Certainly, my labor differed from that of my coworkers. I’ve written before about the concept of crip time, which offers the idea that disabled people experience time differently than able-bodied people, including at work. It’s easy to see the conversation around ableism as fundamentally at odds with the workplace — capitalism demands our labor, often physically, and that can be difficult to square with the differing needs of disabled people. But if we learn how to improve workplaces for disabled people, those strides forward can make labor better for everyone. Rather than holding any of us to the impossible standard of capitalism, workplaces should open themselves to the way we work.
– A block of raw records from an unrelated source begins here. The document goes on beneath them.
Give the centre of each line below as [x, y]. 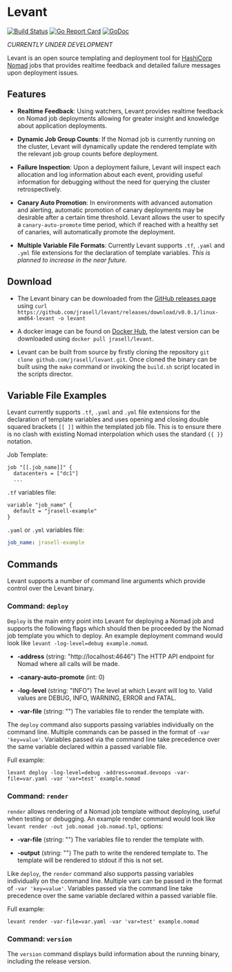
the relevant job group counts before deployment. [88, 153]
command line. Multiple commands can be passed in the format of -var [109, 732]
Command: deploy [38, 606]
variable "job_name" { [40, 505]
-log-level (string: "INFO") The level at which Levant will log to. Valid [115, 691]
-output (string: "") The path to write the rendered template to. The [113, 852]
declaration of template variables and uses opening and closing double [108, 419]
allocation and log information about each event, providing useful [110, 174]
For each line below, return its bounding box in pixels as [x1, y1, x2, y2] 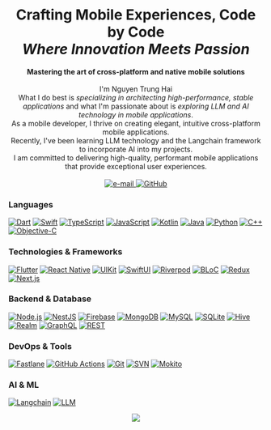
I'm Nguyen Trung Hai [100, 83, 172, 94]
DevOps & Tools [8, 340, 73, 351]
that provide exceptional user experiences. [64, 161, 208, 171]
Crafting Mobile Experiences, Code [15, 6, 256, 24]
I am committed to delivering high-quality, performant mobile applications [13, 152, 259, 163]
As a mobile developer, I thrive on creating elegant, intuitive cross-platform [11, 118, 260, 128]
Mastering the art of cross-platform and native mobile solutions [27, 66, 245, 76]
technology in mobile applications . [78, 109, 194, 119]
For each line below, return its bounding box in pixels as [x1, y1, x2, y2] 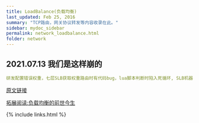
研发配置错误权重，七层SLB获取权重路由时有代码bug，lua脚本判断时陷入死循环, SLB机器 [6, 75, 194, 81]
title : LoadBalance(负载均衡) [6, 8, 77, 15]
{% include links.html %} [6, 111, 66, 118]
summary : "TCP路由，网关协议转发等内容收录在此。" [6, 19, 118, 25]
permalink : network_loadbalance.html [6, 31, 99, 36]
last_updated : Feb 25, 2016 [6, 14, 76, 20]
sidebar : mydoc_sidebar [6, 25, 65, 31]
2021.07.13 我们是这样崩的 [6, 59, 102, 69]
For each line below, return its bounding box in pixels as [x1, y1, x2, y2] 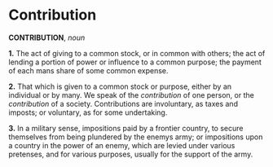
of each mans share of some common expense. [8, 65, 169, 75]
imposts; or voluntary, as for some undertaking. [8, 108, 168, 117]
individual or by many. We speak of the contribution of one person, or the [8, 90, 254, 99]
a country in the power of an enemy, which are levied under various [8, 140, 236, 150]
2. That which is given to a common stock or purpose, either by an [8, 81, 232, 91]
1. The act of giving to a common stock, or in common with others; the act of [8, 48, 266, 58]
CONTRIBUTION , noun [8, 33, 86, 42]
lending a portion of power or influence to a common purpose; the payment [8, 57, 262, 67]
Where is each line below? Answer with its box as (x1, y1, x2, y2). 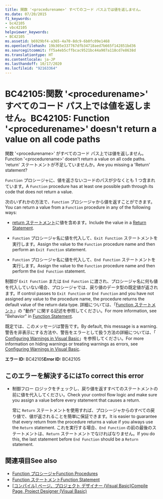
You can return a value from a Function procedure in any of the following (5, 204, 151, 210)
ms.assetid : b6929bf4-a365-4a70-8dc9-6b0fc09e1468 (5, 39, 110, 44)
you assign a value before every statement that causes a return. (12, 397, 140, 403)
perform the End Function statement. (12, 268, 86, 274)
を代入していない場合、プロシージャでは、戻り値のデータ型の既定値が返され (5, 284, 158, 290)
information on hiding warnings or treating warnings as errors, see (5, 341, 138, 347)
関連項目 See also (5, 457, 57, 465)
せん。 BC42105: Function (5, 113, 110, 124)
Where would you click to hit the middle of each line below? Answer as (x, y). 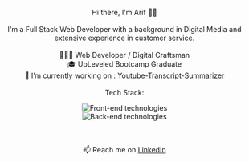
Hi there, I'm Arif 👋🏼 (124, 12)
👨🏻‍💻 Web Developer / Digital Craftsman (124, 55)
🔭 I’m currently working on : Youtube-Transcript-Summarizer (124, 75)
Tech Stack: (124, 93)
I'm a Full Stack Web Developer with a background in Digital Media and (124, 29)
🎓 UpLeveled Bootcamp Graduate (124, 64)
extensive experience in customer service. (124, 38)
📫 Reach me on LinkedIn (124, 150)
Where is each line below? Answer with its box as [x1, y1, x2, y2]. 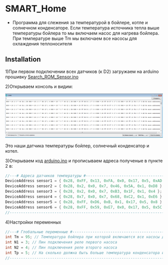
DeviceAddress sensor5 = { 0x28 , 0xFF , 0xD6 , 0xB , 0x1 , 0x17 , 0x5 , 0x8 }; [5, 199, 164, 205]
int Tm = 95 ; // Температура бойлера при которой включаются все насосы [5, 235, 160, 240]
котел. [5, 148, 19, 154]
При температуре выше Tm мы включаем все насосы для [12, 35, 137, 41]
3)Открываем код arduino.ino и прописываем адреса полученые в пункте [5, 158, 163, 164]
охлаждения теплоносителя [12, 40, 72, 46]
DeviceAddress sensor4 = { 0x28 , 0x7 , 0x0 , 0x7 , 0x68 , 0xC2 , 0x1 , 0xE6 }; [5, 194, 164, 199]
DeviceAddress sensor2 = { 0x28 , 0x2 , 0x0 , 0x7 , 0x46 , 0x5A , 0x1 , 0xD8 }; [5, 184, 164, 189]
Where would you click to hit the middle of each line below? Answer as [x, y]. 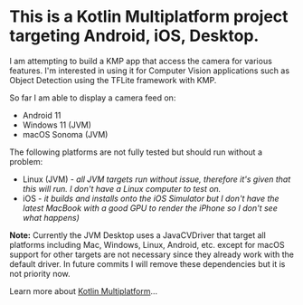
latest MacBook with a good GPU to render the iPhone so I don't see [150, 208]
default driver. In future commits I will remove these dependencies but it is [147, 263]
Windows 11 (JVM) [57, 125]
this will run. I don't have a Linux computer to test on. [122, 188]
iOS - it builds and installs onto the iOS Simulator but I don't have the [151, 198]
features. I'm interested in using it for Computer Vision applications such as [150, 71]
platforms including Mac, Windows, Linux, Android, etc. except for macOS [147, 244]
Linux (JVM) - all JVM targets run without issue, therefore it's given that [156, 179]
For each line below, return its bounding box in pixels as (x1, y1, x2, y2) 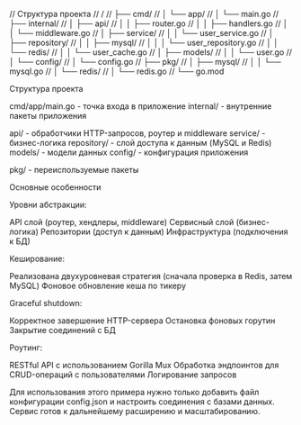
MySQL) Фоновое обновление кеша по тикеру (9, 280, 187, 291)
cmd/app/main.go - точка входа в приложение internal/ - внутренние (9, 101, 272, 112)
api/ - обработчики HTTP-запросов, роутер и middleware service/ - (9, 128, 266, 139)
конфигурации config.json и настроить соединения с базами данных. (9, 396, 276, 407)
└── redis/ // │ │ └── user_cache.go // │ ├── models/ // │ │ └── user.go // (9, 47, 293, 58)
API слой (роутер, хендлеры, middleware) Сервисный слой (9, 217, 235, 227)
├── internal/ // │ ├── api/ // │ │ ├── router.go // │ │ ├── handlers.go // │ (9, 18, 288, 29)
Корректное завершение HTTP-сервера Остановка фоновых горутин (9, 315, 276, 326)
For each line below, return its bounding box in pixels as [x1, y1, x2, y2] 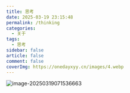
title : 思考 [6, 8, 34, 15]
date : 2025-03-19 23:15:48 [6, 14, 73, 20]
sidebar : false [6, 47, 44, 53]
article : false [6, 53, 44, 59]
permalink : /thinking [6, 20, 60, 25]
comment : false [6, 58, 44, 64]
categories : [6, 25, 36, 31]
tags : [6, 36, 20, 42]
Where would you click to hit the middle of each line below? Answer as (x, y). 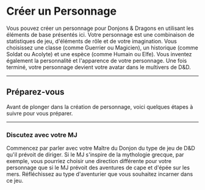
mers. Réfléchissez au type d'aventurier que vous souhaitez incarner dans (100, 174)
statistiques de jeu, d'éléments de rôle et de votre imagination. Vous (92, 41)
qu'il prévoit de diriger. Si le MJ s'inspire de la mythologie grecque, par (95, 155)
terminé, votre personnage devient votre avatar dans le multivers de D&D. (99, 67)
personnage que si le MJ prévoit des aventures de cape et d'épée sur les (98, 168)
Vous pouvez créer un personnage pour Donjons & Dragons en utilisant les (100, 28)
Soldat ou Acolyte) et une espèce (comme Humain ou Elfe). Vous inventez (99, 54)
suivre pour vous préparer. (40, 113)
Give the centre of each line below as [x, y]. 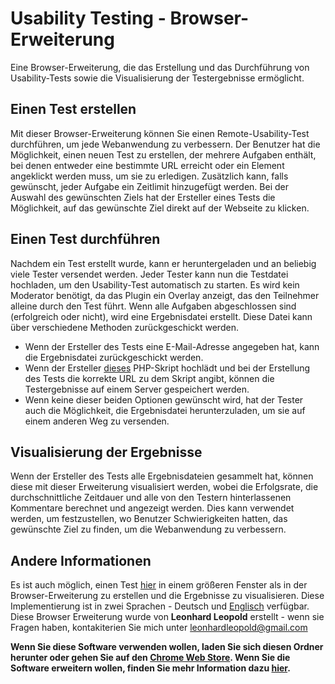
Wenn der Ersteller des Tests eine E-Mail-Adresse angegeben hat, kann [172, 346]
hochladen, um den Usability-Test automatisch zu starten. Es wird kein [155, 284]
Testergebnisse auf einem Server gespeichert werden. [137, 389]
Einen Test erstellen [73, 109]
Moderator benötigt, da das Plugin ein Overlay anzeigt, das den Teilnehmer [165, 295]
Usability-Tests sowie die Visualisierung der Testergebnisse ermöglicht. [157, 78]
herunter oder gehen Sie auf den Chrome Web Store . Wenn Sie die [150, 658]
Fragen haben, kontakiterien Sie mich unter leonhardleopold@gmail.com [159, 628]
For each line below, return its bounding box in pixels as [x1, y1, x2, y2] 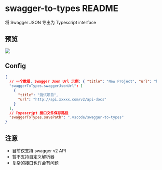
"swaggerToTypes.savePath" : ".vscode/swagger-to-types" [9, 115, 124, 120]
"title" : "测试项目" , [17, 93, 59, 98]
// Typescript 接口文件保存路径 [9, 111, 68, 115]
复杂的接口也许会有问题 [12, 160, 59, 166]
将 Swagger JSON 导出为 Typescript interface [5, 19, 96, 25]
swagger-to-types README [5, 3, 119, 14]
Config [5, 62, 26, 70]
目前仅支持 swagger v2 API [12, 148, 66, 154]

Unions, then, can play an integral role in this process, with their ability to “[nudge] collective beliefs and norms.” Ideally, union work avoids “reproducing the icky capitalist norms” that we see from bosses, Katie Meyer, a disabled organizer with Boston University’s graduate student union, tells me. Unfortunately, that’s not always how things go.
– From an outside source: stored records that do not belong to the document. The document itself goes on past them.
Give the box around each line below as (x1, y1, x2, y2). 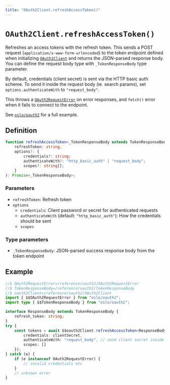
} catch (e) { (5, 351, 35, 357)
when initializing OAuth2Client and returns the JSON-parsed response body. (5, 55, 164, 61)
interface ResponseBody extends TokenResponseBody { (5, 309, 119, 314)
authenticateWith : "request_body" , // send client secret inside (23, 337, 164, 343)
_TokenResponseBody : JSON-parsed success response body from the (12, 247, 155, 253)
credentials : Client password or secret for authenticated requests (20, 207, 158, 213)
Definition (5, 126, 37, 135)
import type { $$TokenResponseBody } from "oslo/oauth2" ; (5, 300, 130, 305)
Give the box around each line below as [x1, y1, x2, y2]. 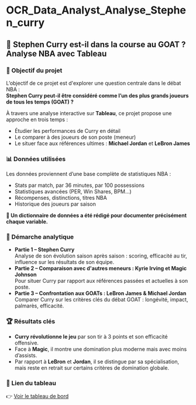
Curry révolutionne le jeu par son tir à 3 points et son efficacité [14, 333, 168, 340]
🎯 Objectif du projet [6, 66, 63, 74]
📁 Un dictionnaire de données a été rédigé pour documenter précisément [6, 212, 187, 219]
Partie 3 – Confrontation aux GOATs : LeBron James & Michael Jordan [14, 290, 187, 297]
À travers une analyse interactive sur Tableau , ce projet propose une [6, 109, 172, 116]
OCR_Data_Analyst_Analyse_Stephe [6, 4, 186, 17]
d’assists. [14, 352, 37, 359]
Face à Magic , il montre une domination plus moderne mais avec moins [14, 345, 187, 353]
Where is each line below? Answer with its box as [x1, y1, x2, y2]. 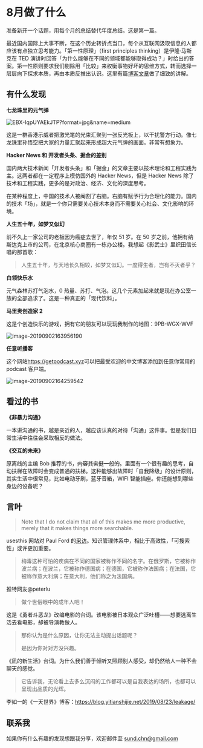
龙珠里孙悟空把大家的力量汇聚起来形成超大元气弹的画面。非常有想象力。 [6, 139, 186, 146]
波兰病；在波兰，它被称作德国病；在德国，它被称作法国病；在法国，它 [21, 565, 196, 572]
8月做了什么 [6, 5, 66, 19]
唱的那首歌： [6, 248, 38, 255]
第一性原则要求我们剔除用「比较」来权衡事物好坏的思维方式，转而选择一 [16, 62, 197, 70]
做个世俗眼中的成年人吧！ [21, 599, 85, 606]
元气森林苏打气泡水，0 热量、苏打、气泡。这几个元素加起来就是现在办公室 [6, 287, 192, 294]
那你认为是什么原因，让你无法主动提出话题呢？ [21, 632, 138, 639]
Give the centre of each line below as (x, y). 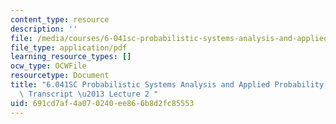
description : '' (44, 29)
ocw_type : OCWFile (48, 66)
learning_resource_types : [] (71, 57)
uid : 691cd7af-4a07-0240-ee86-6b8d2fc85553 (102, 103)
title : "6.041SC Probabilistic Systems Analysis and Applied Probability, (169, 85)
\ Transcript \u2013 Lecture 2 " (89, 94)
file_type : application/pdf (69, 47)
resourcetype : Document (60, 76)
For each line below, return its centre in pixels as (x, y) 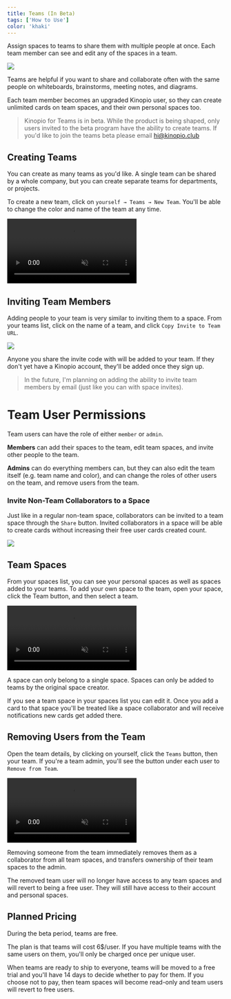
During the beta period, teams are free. (63, 933)
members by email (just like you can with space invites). (104, 387)
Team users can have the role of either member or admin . (86, 434)
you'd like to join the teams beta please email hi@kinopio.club (112, 136)
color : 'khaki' (29, 26)
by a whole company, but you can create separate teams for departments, (112, 181)
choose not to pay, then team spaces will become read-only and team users (115, 982)
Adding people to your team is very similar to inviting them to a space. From (114, 318)
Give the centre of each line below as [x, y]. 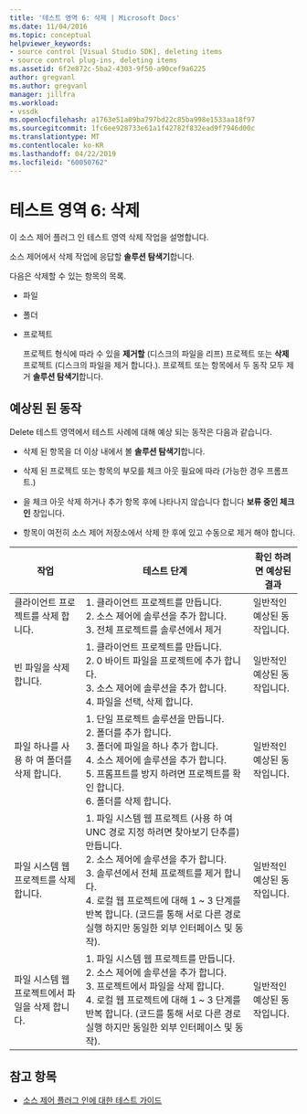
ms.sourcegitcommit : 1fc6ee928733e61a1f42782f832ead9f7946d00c [132, 129]
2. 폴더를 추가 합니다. [128, 733]
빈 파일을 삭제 [42, 668]
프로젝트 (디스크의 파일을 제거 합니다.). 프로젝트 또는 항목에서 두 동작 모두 [153, 366]
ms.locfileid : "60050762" [58, 162]
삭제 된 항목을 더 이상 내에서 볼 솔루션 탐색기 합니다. [114, 451]
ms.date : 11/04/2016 [49, 27]
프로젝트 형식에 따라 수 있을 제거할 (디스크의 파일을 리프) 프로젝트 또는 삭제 [156, 354]

We know there are fewer roadblocks in negotiations with management if you come to the table with a contract that’s easier for the other side to swallow and if you already intend to ask for things you know your employer is going to hate — better wages, health care, that kind of thing — it can be intimidating to also go to bat for your union’s marginalized members. It’s understandable, but that doesn’t make it right. If the labor movement doesn’t want to replicate “icky capitalist norms,” we can’t put protections for disabled people on the chopping block in the name of bending to the bosses’ expectations. Doing this cuts off the possibility of solidarity at its very root. You can’t demonstrate care for those you have already explicitly ignored.

When I say unions “should” take action or “ideally” do such things, I don’t mean to discredit the wonderful work that unions, including my own, actually do partake in. Instead, I use these words to point out the standard we need to hold them to. Labor issues are, by nature, tied to axes of oppression. When we discuss labor, we also must discuss racism, sexism, homophobia, transphobia, and, of course, ableism. Unions that fail to engage with the ways that marginalized labor differs are failing their rank and file.

Of course, there are problems inherent in the capitalist system that prevent many disabled people from being hired in the first place. Research shows that employers are more reluctant to hire disabled people for union-protected jobs. But that doesn’t mean your workplace is completely able-bodied. “I think that there’s also this assumption that disabled [people] are not in the workforce, yet that is very much not the case,” Meyer says, and she’s right. Disabled people comprise the largest minority worldwide, meaning it is more than likely you already have disabled people in your workplace. Much of the disabled workforce is undisclosed, with a 2020 global survey from the IT and consulting firm Accenture finding that 76% of employees had not fully disclosed their disabilities at work. It is the union’s job, then, to support those employees, making it safe for them to disclose their disabilities — or even, in a better world, making such a disclosure irrelevant.

That can —and should — happen when anti-ableist policies are baked into the bargaining contract, but it can also happen between bargaining sessions, with the union working on community building and support. At BU, Meyer says, they’ve emphasized this work through actions including adjustable accessibility guidelines, accessibility teams for direct actions such as protests, and interpretation at events. They aspire to further these ideals in the future, hoping to do things such as including disability justice texts in their reading groups. These practices are examples of thoughtful ways to act in solidarity with disabled workers beyond the contract. “The labor movement,” Meyer says, “needs to intentionally strive to be anti-ableist, anti-oppressive, [and] anti-racist.” It’s important, then, to hold unions to account the same way we would any body of power. That starts with disabled needs being represented in contract negotiations, but it has to continue long past that.